Adamlar doktor muhendis olcak lutfen beri gelin.
muhasebeci-malimüşavir olup dosyaların içinde çürüyüp gideceklerdir.
hayır neyin havası bu anlamadım.
götleri yemediği için sayısalı seçemeyenlerin kıskançlıktan çatlaması ve aşağılık kompleksi sonucu sayısal öğrencilerinin götünün kalkık olduğunu sanması durumudur.
(bkz: kedi uzanamadığı ciğere mundar dermiş)

afedersin ama senin çalıştığın en zor ders edebiyatken sayısalcılar fizik için kıçlarını yırtıyor.

sen ygsde 160 dakikada 120 soru çözerken onlar aynı sürede senden fazla olarak fizik, kimya, biyoloji de çözüyor. bu da her soru için sadece bir dakikan var demek.

senin girebileceğin en iyi bölüm hukukken onlar tıp, mühendislik, mimarlık gibi kazanması da okuması da göt isteyen bölümlerdeler, sen daha kıçı kırık bölümlerde bile sınıfta kalırken. (hoş artık hukukta okuyan öğrencilerin bir kısmı da sayısalcı. niye? ygsde sayısalcılar fen bölümünü de yapabildikleri için senin bir adım önündeler. fizik yapabilen kafaları az bir çalışmayla edebiyata da bastığından lysde de başarılı olup her zaman olduğu gibi senin önünde oluyorlar. belki de senin kazanmana engel oluyorlar *)

sen yata yata okurken onlar mezun olabilmek için kıçlarını yırtıyor.

neymiş efendim sosyal hayatları yokmuş, asosyallermiş de bık bık bık. sorarım sana, sen sosyalsin de bir sayısalcıdan farklı olarak ne yaptın?

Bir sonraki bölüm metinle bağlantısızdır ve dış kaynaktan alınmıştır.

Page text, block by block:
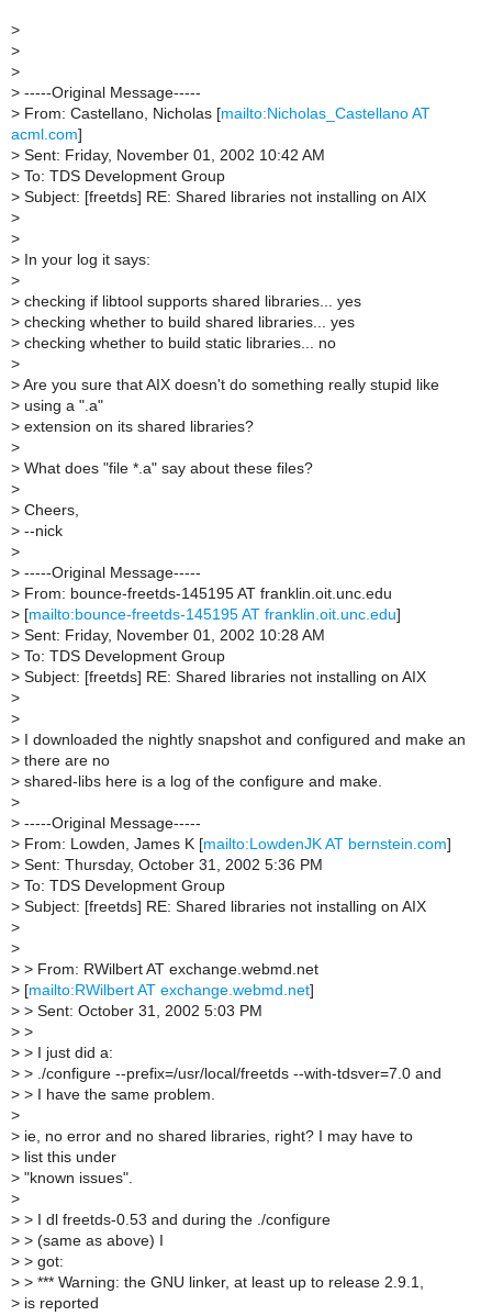
>
>
>
> -----Original Message-----
> From: Castellano, Nicholas [mailto:Nicholas_Castellano AT
acml.com]
> Sent: Friday, November 01, 2002 10:42 AM
> To: TDS Development Group
> Subject: [freetds] RE: Shared libraries not installing on AIX
>
>
> In your log it says:
>
> checking if libtool supports shared libraries... yes
> checking whether to build shared libraries... yes
> checking whether to build static libraries... no
>
> Are you sure that AIX doesn't do something really stupid like
> using a ".a"
> extension on its shared libraries?
>
> What does "file *.a" say about these files?
>
> Cheers,
> --nick
>
> -----Original Message-----
> From: bounce-freetds-145195 AT franklin.oit.unc.edu
> [mailto:bounce-freetds-145195 AT franklin.oit.unc.edu]
> Sent: Friday, November 01, 2002 10:28 AM
> To: TDS Development Group
> Subject: [freetds] RE: Shared libraries not installing on AIX
>
>
> I downloaded the nightly snapshot and configured and make an
> there are no
> shared-libs here is a log of the configure and make.
>
> -----Original Message-----
> From: Lowden, James K [mailto:LowdenJK AT bernstein.com]
> Sent: Thursday, October 31, 2002 5:36 PM
> To: TDS Development Group
> Subject: [freetds] RE: Shared libraries not installing on AIX
>
>
> > From: RWilbert AT exchange.webmd.net
> [mailto:RWilbert AT exchange.webmd.net]
> > Sent: October 31, 2002 5:03 PM
> >
> > I just did a:
> > ./configure --prefix=/usr/local/freetds --with-tdsver=7.0 and
> > I have the same problem.
>
> ie, no error and no shared libraries, right? I may have to
> list this under
> "known issues".
>
> > I dl freetds-0.53 and during the ./configure
> > (same as above) I
> > got:
> > *** Warning: the GNU linker, at least up to release 2.9.1,
> is reported

e sayısalcı olmanın da bir bedeli olmalı tabi. bırak da götü kalksın. sen de kendini buralarda tatmin etmeye çalış. öptüm.

not:evet, liseliyim. * *
sınıfın en iyi notunu almasına kaşın bi puan için ağlayan kişiler.
hem sayısal hem de sözel zekaya sahip oldukları için diğer bölümler tarafından gıpta edilen bölümdür. sanatçı ruhlu olur bazıları. * bu yüzden götlerinin kalkık olmalarında haklıdırlar sonuna kadar. (bkz: yiğidi öldür hakkını yeme)
bir çoğu zaten s*kik bölümlerde okuyor, sonra sayısal olsa ne olur amk hepsi tıp mı kazanıyor sanki, ben de eşit ağırlıktım ama sayısal yapamadığım için değil istediğim meslek grupları oradaydı diye seçmiştim o yüzden size diyorum lan sayısal olmayan her adam yapamadığı için ea veya sözel değildir. ayrıca yapamıyorsa da yapamıyor ben bir sürü okuma özürlü sayısal gördüm, iki eser ismini aklında tutamayan adam gördüm ben onlara salak diyor muyum hiç !?
bunların çevre mühendisliği okuyup havasından geçilmeyen üst modeli de var.
sayisal sectim diye digerlerinden ustun oldugunu zanneden ogrencidir. bu onun digerlerinden daha zeki oldugunu gostermez sadece zeka cesidi farklidir, bunun calismayla cabalamayla da ilgisi yoktur. ayrica cevrede sayisal secipte yeteneklerinden cok uzak meslekler secen mutsuz, basarisiz insanlar vardir.
dersleri daha zordur ve daha çoktur ve bir çoğu bunun üstesinden gelir. üstesinden gelenlerde ki göt kalkıklığı değil kendince başarının gururudur. sayısal okumayan bilemez zorluğunu, bok atmasın.
zekanın gerçek kıstası 'sayısal' yeteneklerdir.
not: şimdi bana sözel, doğa, içsel, kişilerarası zekadan bahsetme. onlar geliştirilebilir. azcık kendinizi sevin bee.
çoğu sayısal öğrencisi de zeki olur en azından sözelcilere göre. ben de sözelciyim fakat komplekslerim yok. farkımız bu ahbap.
valla üniversite sınavında ilk 30 bine girmedikten sonra bi anlam ifade etmez. göt möt kaldıramazlar.
lisenin ilk yılında fizik kimya dersleri iki gelmesine rağmen sırf istedikleri için sayısal seçip, sırf istediği için eşit ağırlık seçenleri aklınca aşağılamaları zeka seviyelerini zaten gösterir.